→ Dataset excerpts

┄┄┄┄┄┄┄┄┄┄┄┄┄┄┄┄┄┄┄┄

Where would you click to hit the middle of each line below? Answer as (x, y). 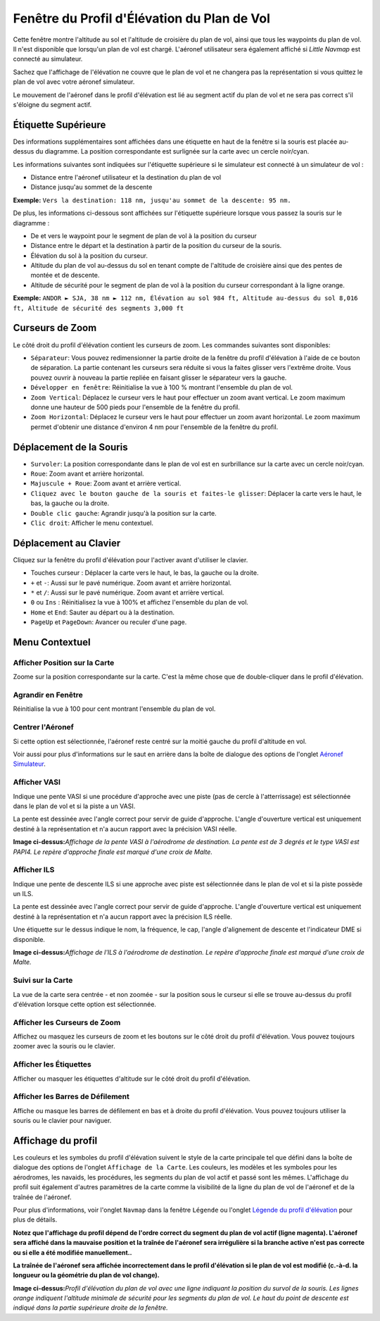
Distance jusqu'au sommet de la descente (91, 187)
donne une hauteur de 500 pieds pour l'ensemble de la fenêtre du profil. (135, 407)
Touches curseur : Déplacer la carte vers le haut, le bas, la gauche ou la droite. (145, 573)
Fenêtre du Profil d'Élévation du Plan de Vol (142, 18)
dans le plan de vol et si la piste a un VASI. (74, 806)
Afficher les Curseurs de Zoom (67, 1022)
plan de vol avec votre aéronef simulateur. (74, 82)
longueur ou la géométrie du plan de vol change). (86, 1275)
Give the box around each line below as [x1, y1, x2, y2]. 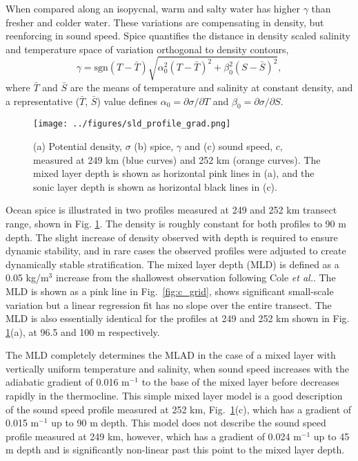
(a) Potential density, [33, 138, 123, 153]
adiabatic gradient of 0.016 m [6, 375, 130, 389]
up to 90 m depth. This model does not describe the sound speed [51, 415, 326, 430]
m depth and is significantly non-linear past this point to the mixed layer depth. [6, 442, 345, 457]
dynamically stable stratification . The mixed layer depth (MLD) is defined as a [6, 256, 339, 271]
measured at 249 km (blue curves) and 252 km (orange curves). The [33, 152, 321, 167]
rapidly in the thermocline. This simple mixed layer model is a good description [6, 388, 343, 403]
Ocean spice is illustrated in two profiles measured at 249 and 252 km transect [6, 203, 337, 217]
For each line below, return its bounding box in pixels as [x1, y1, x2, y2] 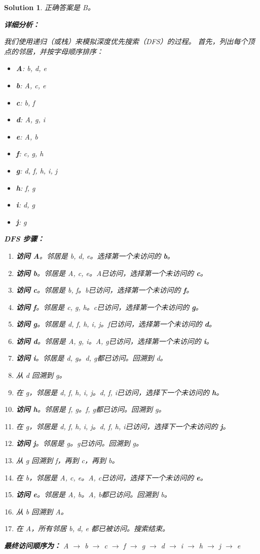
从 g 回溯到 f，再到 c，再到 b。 [16, 455, 119, 466]
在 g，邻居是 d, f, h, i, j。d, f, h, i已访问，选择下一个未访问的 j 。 [16, 421, 230, 431]
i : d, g [16, 199, 35, 210]
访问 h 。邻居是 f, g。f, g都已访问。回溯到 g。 [16, 404, 166, 414]
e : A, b [16, 131, 38, 142]
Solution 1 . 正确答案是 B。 [4, 2, 95, 12]
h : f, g [16, 182, 35, 193]
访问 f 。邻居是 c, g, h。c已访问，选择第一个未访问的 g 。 [16, 301, 203, 312]
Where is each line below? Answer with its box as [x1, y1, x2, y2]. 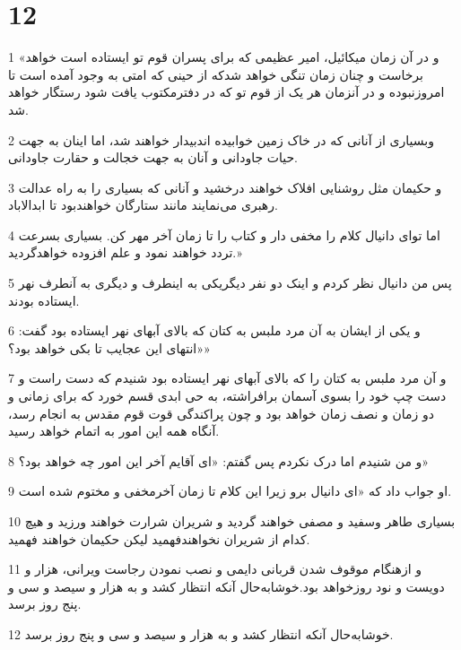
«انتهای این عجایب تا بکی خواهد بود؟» [8, 338, 211, 357]
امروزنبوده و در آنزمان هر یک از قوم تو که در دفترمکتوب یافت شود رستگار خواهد [8, 82, 445, 101]
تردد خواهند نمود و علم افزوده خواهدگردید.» [8, 243, 242, 262]
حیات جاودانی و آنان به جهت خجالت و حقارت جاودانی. [8, 148, 298, 167]
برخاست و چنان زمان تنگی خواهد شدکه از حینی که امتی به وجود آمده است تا [8, 65, 423, 83]
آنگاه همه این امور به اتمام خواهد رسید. [8, 421, 220, 440]
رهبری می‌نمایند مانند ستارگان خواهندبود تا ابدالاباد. [8, 195, 278, 214]
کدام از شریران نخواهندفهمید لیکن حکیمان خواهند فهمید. [8, 529, 310, 548]
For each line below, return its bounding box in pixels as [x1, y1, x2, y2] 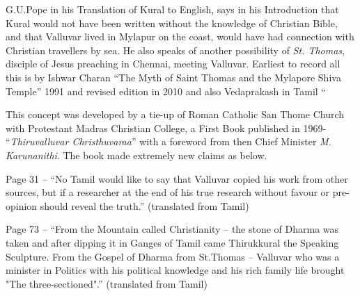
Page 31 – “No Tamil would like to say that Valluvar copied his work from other [6, 171, 348, 186]
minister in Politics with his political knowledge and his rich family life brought [6, 263, 345, 277]
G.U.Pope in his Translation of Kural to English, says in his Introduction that [6, 2, 339, 16]
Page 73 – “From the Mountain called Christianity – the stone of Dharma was [6, 222, 339, 236]
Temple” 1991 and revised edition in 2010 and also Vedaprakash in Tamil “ [6, 83, 326, 98]
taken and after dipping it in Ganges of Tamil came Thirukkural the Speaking [6, 235, 339, 249]
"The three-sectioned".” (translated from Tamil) [6, 276, 208, 290]
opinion [6, 198, 38, 213]
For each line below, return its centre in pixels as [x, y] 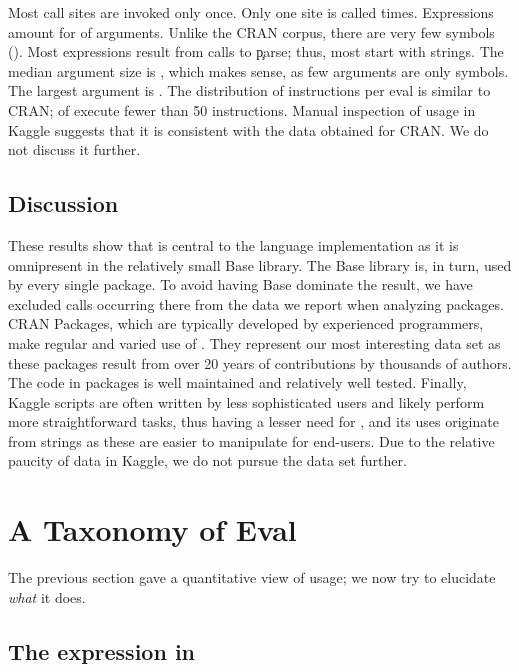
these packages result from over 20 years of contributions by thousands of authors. [260, 362]
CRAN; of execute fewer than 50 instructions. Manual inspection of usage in [242, 109]
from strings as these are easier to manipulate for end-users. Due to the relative [251, 440]
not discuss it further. [74, 149]
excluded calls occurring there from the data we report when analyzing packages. [256, 303]
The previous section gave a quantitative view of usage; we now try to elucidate [252, 577]
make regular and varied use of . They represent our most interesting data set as [254, 342]
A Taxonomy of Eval [152, 529]
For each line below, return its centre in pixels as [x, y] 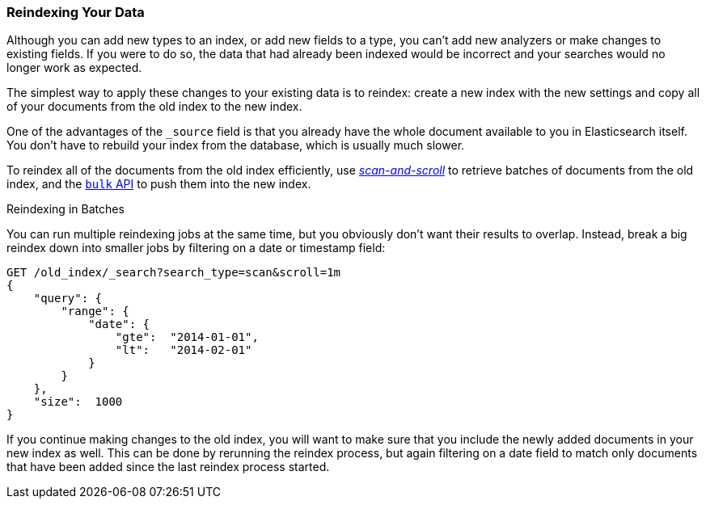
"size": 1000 [78, 402]
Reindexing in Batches [66, 209]
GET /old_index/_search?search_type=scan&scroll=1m [174, 273]
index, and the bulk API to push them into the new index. [159, 184]
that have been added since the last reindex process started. [168, 467]
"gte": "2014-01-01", [187, 337]
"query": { [68, 299]
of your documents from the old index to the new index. [154, 107]
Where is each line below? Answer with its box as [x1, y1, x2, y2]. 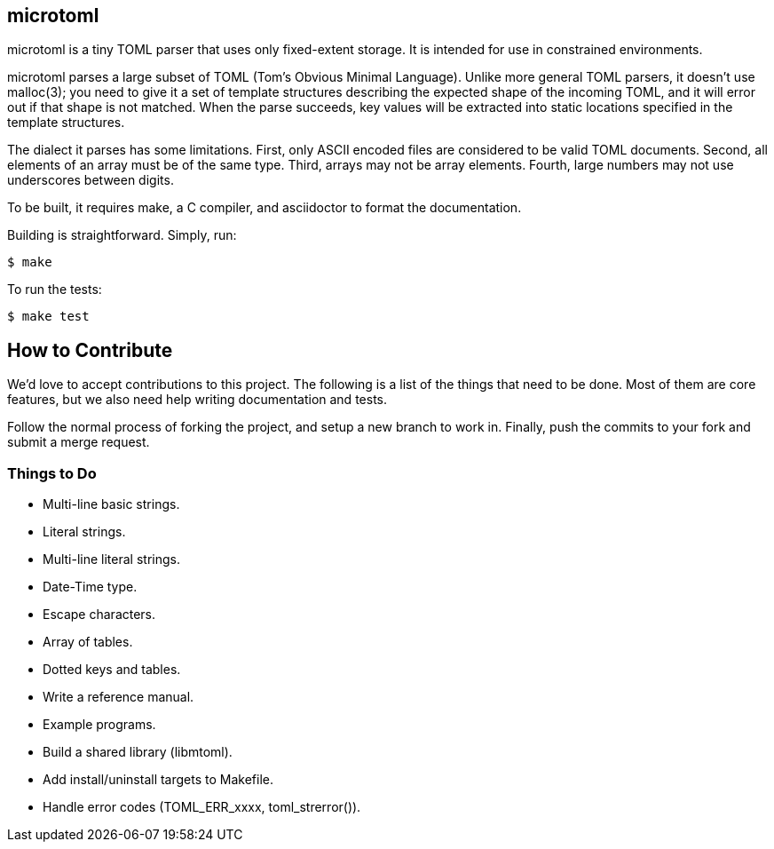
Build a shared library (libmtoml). [43, 744, 233, 760]
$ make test [7, 309, 90, 324]
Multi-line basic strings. [43, 496, 180, 512]
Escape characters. [43, 607, 156, 623]
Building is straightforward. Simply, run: [7, 227, 237, 243]
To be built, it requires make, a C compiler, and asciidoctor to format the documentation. [7, 200, 522, 216]
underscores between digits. [7, 172, 174, 188]
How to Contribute [7, 338, 173, 361]
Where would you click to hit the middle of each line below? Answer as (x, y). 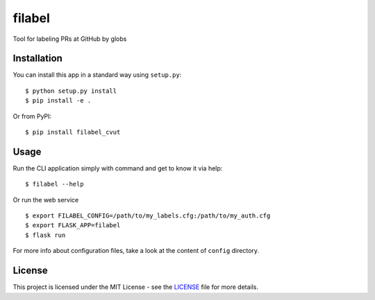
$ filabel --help (55, 184)
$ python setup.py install (71, 91)
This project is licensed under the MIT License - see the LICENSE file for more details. (136, 287)
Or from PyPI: (32, 116)
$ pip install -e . (58, 101)
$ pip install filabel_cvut (73, 132)
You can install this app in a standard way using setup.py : (97, 75)
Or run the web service (46, 200)
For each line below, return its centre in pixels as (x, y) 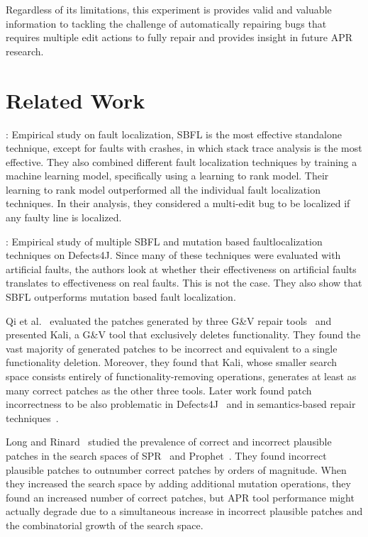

┄┄┄┄┄┄┄┄┄┄┄┄┄┄┄┄┄┄┄┄

→ Task details
All lines from the one containing "-e . (58, 101)" to the last line of the records above, and no others, should be returned unchanged, without pictures.

→ Reply to the exercise
$ pip install -e . (58, 101)
$ pip install filabel_cvut (73, 132)
You can install this app in a standard way using setup.py : (97, 75)
Or run the web service (46, 200)
For each line below, return its centre in pixels as (x, y) 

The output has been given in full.